Data for review:
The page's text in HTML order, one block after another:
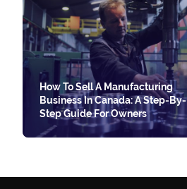
How To Sell A Manufacturing
Business In Canada: A Step-By-
Step Guide For Owners
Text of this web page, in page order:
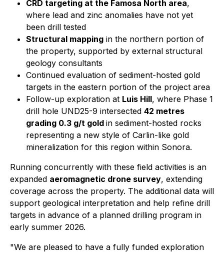
CRD targeting at the Famosa North area,
where lead and zinc anomalies have not yet
been drill tested
Structural mapping in the northern portion of
the property, supported by external structural
geology consultants
Continued evaluation of sediment-hosted gold
targets in the eastern portion of the project area
Follow-up exploration at Luis Hill, where Phase 1
drill hole UND25-9 intersected 42 metres
grading 0.3 g/t gold in sediment-hosted rocks
representing a new style of Carlin-like gold
mineralization for this region within Sonora.
Running concurrently with these field activities is an
expanded aeromagnetic drone survey, extending
coverage across the property. The additional data will
support geological interpretation and help refine drill
targets in advance of a planned drilling program in
early summer 2026.
"We are pleased to have a fully funded exploration

Your instructions: Repeat the data exactly, dropping every picture it holds.

Answer to the exercise:
The page's text in HTML order, one block after another:
How To Sell A Manufacturing
Business In Canada: A Step-By-
Step Guide For Owners
Text of this web page, in page order:
CRD targeting at the Famosa North area,
where lead and zinc anomalies have not yet
been drill tested
Structural mapping in the northern portion of
the property, supported by external structural
geology consultants
Continued evaluation of sediment-hosted gold
targets in the eastern portion of the project area
Follow-up exploration at Luis Hill, where Phase 1
drill hole UND25-9 intersected 42 metres
grading 0.3 g/t gold in sediment-hosted rocks
representing a new style of Carlin-like gold
mineralization for this region within Sonora.
Running concurrently with these field activities is an
expanded aeromagnetic drone survey, extending
coverage across the property. The additional data will
support geological interpretation and help refine drill
targets in advance of a planned drilling program in
early summer 2026.
"We are pleased to have a fully funded exploration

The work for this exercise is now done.